A few items of note for Thursday evening. On this day in 2005, the Committee on Government Reform held its now-infamous 11-hour hearing, during which former and current players such as Mark McGwire, Rafael Palmeiro and Sammy Sosa testified about steroid use in baseball.
- Brewers right-hander Shaun Marcum, acquired from the Blue Jays in an offseason trade, exited his Cactus League start due to shoulder tightness, tweets Buster Olney of ESPN.com. Milwaukee manager Ron Roenicke acknowledged feeling concerned about the righty, and Olney described the potential situation as "not good." The Brewers have already lost ace Zack Greinke for a few starts after he suffered broken ribs in a pickup basketball game, and a potential injury to Marcum, though only speculation now, would be a major blow for a team expected to be in the thick of the NL Central race. Marcum, 29, missed all of 2009 with Toronto following Tommy John surgery in late 2008.
- It's too soon to speculate about the severity of Marcum's injury or how much time he might miss, if any, but as our Free Agent Tracker shows, there wouldn't be much for Milwaukee to choose from in the event it should need a fill-in. Kevin Millwood and former Brewer Doug Davis are among the usual suspects, while Jeremy Bonderman is expected to sit out the season, and Jarrod Washburn hasn't pitched in the Majors since 2009. The Phillies' Joe Blanton is thought to be on the trade block.
- White Sox owner Jerry Reinsdorf said yesterday that Joe Crede and agent Scott Boras made a poor decision in turning down a multiyear extension offer when the third baseman was with the South Siders. Today, Boras responded, saying that Crede's camp is the side that proposed the extension, not the other way around, writes Brett Ballantini of CSNChicago.com. Crede's career has been derailed by injuries, and he hasn't played in the Majors since spending 2009 with the Twins. He signed a minor league deal with the Rockies this offseason but decided not to report to camp, becoming a free agent.
- A person "involved in baseball labor" confirmed to Joel Sherman of the New York Post that Major League Baseball has considered a streamlining proposal, wherein the A's and Rays would be contracted, and owners Lew Wolff of Oakland and Stu Sternberg of Tampa Bay would buy the Dodgers and Mets, respectively. However, it is unlikely to transpire, according to Sherman, because baseball has enjoyed relative labor peace at a time when other sports leagues haven't, and the idea of contracting two teams would not sit well with the MLB Players Association — even if the owners conceded to preserving the jobs by expanding MLB rosters to 27.

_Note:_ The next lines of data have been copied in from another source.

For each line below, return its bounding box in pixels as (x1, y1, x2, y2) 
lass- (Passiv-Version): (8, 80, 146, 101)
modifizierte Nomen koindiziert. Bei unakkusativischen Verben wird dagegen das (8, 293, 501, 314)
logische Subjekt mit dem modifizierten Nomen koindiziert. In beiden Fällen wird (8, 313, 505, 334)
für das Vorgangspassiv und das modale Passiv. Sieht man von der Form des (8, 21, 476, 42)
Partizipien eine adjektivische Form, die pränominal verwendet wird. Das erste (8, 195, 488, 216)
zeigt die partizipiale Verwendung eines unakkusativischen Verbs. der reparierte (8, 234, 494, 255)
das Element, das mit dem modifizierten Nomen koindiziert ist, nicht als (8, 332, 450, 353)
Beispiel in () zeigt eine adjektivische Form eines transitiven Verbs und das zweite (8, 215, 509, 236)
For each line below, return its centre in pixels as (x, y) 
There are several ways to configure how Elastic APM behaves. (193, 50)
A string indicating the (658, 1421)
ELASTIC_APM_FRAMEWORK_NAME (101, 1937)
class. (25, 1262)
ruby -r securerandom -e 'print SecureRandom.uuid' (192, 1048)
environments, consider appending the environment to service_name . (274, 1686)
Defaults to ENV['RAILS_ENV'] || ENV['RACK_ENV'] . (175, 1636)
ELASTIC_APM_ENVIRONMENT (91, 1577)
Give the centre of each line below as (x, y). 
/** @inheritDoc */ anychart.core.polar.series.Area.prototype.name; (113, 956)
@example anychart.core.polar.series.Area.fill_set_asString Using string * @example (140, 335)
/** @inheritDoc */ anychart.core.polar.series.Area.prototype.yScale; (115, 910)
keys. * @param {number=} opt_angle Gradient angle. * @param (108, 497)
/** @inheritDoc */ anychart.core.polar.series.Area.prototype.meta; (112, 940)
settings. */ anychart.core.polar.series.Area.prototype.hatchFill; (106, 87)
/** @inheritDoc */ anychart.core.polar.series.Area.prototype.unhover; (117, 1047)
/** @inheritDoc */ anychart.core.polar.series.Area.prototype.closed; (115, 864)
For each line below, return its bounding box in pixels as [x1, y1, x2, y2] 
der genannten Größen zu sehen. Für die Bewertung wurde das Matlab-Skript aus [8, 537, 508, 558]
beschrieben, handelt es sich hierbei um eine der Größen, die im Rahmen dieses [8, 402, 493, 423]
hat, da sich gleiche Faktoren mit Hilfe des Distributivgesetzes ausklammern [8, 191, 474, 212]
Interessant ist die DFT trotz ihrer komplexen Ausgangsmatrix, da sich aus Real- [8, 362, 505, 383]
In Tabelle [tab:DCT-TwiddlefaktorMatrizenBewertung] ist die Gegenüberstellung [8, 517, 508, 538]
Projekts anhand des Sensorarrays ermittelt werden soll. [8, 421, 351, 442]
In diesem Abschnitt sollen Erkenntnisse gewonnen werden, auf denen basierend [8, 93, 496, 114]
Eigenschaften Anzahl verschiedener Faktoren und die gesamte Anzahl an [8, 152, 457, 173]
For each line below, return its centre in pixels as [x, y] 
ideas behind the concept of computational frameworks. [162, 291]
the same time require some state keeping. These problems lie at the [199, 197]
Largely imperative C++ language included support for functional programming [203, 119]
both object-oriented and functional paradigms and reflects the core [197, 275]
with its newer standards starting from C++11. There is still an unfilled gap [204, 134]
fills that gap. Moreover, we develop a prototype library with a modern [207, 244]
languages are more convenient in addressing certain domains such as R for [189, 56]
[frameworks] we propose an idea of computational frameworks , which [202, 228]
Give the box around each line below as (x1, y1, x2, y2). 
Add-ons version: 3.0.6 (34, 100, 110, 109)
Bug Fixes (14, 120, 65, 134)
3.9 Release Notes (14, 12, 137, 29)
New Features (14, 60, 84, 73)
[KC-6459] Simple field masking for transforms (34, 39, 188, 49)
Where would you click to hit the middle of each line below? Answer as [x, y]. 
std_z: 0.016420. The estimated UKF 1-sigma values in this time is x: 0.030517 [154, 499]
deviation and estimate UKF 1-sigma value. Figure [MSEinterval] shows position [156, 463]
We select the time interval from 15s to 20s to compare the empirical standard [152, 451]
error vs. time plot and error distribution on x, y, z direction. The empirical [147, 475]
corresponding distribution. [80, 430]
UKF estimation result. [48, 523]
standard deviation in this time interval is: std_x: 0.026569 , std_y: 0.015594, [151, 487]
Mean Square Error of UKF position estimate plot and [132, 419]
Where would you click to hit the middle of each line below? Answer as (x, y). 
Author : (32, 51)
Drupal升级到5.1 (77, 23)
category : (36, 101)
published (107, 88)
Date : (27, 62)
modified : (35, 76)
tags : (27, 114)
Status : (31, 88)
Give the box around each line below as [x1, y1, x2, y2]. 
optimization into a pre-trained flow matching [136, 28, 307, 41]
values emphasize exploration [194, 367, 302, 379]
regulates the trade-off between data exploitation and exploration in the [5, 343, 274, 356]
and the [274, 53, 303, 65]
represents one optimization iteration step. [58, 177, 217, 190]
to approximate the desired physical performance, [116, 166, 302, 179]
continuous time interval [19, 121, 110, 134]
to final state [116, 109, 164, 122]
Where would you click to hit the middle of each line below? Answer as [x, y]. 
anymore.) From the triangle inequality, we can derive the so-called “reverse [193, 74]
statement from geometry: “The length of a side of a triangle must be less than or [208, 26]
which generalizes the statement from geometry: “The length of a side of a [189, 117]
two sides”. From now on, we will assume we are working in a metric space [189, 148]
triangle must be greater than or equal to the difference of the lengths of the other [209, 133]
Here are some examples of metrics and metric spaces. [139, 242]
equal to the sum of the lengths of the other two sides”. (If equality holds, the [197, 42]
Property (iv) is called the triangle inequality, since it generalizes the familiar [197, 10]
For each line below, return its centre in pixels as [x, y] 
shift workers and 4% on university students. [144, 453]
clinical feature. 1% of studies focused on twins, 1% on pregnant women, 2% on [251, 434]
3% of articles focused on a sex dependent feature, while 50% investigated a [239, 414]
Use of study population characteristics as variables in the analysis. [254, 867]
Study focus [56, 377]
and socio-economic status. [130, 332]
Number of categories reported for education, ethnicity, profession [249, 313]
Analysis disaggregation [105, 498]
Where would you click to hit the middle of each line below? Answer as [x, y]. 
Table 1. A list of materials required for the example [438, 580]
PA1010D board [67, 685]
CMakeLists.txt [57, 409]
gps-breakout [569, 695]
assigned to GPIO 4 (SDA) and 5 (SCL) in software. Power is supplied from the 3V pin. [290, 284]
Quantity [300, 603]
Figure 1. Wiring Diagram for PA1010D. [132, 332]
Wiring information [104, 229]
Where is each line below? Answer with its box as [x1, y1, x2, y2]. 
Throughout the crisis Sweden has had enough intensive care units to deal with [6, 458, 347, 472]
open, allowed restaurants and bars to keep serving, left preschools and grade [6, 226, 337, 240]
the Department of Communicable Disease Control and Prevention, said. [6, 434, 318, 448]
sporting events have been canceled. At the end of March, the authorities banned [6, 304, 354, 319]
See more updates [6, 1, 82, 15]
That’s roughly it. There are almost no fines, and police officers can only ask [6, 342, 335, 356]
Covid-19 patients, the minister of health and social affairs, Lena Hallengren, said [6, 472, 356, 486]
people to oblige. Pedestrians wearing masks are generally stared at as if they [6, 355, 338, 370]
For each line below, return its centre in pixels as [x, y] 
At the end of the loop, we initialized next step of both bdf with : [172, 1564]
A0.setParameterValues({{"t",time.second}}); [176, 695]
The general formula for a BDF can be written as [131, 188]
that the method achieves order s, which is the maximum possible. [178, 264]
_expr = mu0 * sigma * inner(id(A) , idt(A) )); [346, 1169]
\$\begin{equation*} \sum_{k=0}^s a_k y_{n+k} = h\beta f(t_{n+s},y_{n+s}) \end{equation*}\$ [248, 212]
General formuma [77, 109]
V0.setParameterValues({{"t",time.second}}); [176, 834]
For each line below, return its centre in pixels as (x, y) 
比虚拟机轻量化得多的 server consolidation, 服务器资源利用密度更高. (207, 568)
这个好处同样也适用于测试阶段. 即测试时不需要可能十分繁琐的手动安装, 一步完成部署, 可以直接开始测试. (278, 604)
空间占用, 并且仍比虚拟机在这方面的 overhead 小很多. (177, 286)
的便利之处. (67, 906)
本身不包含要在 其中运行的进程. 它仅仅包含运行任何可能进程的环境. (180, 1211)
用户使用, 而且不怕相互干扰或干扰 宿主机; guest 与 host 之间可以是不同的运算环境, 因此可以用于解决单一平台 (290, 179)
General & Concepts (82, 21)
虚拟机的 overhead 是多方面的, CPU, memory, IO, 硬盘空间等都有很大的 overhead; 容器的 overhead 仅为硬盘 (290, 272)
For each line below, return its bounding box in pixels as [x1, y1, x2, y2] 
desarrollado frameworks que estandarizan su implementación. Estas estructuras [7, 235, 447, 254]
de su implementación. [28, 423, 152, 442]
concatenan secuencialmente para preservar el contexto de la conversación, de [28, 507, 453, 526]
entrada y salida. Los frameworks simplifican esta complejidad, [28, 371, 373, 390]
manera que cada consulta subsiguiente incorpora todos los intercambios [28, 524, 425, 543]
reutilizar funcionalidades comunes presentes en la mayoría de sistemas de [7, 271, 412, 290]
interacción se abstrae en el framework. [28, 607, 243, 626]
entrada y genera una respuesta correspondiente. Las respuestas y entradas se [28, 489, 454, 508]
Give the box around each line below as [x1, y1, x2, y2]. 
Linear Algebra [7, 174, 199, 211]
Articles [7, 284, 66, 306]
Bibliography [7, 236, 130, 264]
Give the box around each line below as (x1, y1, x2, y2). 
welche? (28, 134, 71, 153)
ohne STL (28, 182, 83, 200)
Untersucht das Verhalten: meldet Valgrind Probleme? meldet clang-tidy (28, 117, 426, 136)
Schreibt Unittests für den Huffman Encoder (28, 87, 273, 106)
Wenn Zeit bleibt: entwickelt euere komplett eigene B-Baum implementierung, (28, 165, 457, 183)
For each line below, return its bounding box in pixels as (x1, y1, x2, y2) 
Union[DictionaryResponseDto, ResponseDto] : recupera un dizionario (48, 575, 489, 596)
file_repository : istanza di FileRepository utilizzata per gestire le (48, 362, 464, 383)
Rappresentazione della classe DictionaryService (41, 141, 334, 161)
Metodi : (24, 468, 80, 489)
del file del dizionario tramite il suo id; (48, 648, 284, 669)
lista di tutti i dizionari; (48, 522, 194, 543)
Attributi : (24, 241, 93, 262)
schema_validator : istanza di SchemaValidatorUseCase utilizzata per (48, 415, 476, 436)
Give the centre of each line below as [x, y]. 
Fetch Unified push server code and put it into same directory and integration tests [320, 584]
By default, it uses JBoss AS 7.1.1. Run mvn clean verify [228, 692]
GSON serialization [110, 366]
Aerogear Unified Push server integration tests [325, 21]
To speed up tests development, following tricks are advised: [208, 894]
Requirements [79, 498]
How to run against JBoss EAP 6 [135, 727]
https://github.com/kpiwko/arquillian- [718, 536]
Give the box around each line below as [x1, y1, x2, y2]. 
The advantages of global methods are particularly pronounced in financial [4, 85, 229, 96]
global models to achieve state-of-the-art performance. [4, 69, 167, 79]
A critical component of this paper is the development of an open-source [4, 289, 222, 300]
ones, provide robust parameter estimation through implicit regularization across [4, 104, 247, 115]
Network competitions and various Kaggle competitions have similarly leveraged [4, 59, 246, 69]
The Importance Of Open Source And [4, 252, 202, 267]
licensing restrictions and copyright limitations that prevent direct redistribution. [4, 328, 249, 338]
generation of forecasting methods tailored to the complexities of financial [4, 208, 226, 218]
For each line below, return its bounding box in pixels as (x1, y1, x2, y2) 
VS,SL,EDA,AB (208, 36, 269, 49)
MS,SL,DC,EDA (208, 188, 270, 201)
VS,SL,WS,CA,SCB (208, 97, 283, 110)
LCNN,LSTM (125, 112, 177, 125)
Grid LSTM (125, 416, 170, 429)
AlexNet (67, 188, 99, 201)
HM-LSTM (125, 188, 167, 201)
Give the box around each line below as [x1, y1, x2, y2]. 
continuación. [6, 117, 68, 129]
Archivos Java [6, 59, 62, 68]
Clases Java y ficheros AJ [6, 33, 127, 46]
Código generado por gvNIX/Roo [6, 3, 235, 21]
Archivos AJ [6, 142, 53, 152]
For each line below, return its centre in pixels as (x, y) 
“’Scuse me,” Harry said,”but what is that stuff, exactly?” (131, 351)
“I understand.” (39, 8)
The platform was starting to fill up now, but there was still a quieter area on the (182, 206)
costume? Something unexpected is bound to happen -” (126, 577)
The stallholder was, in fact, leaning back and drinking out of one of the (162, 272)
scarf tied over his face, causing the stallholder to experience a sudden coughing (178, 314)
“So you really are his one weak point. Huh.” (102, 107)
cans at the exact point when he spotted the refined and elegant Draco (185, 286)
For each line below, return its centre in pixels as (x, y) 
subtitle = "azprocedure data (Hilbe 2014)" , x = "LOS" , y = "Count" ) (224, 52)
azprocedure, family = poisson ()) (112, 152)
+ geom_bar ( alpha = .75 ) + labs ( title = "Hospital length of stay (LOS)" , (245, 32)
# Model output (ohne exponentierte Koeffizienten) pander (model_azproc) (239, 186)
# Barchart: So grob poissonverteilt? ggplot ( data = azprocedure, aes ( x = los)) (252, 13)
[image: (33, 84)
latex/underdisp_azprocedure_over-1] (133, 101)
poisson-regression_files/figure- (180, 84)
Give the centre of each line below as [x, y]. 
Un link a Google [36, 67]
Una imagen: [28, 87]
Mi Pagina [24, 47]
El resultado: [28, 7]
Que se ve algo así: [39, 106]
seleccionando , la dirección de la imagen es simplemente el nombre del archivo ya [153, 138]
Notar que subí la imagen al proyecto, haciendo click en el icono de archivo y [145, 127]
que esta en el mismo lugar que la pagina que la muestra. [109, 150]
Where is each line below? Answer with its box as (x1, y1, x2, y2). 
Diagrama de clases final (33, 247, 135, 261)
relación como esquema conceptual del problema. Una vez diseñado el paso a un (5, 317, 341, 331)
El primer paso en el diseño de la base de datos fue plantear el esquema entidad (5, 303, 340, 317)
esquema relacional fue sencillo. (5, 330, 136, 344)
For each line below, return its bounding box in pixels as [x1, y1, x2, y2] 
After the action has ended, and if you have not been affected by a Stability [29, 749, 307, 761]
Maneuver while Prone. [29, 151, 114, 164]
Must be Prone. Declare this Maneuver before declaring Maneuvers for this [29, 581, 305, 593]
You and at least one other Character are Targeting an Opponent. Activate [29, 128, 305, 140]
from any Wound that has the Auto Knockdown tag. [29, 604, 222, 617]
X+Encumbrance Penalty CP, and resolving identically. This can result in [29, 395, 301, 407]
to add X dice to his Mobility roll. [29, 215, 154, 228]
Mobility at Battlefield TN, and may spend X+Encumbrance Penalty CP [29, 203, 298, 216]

White Sox owner Jerry Reinsdorf told Brett Ballantini of CSNChicago.com that he went ‘all in’ for 2011 because “the idea of being bad for two or three years is a horrible thought when you’re 75 years old.” The White Sox considered rebuilding this offseason, but decided to spend and attempt to become the best team in the AL Central. Here’s more from Reinsdorf:
- Reinsdorf says there’s a natural tension between managers and general managers that will flare up at times. But he says he expects GM Kenny Williams and manager Ozzie Guillen to be in Chicago “for a long time.”
- The Marlins expressed interest in talking to Guillen about their managerial opening last fall and Reinsdorf told the Marlins he would let his manager out of his contract if Guillen wanted to manage the Marlins and they gave up something in exchange. “If you want to talk to him,” Reinsdorf told the Marlins, “we have to agree on what we get if he decides to leave.” Though the sides never came to an agreement, Mike Stanton's name came up.
- The White Sox were ready to commit to Joe Crede on a long-term deal and “Scott Boras didn’t [want to] talk about it,” Reinsdorf said. “Look what that’s cost Crede.”
The Rockies announced that Joe Crede, who had signed a minor league deal with Colorado, decided not to report to Spring Training (Twitter link). He has become a free agent again, according to Troy Renck of the Denver Post (on Twitter).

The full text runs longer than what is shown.